[Information provided Boundary: Start]

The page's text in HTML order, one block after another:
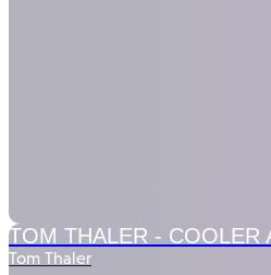
TOM THALER - COOLER
Tom Thaler

[Information provided Boundary: End]

Activity ->
The data shown above must be printed again exactly, with no images included.

Solution to this task ->
The page's text in HTML order, one block after another:
TOM THALER - COOLER
Tom Thaler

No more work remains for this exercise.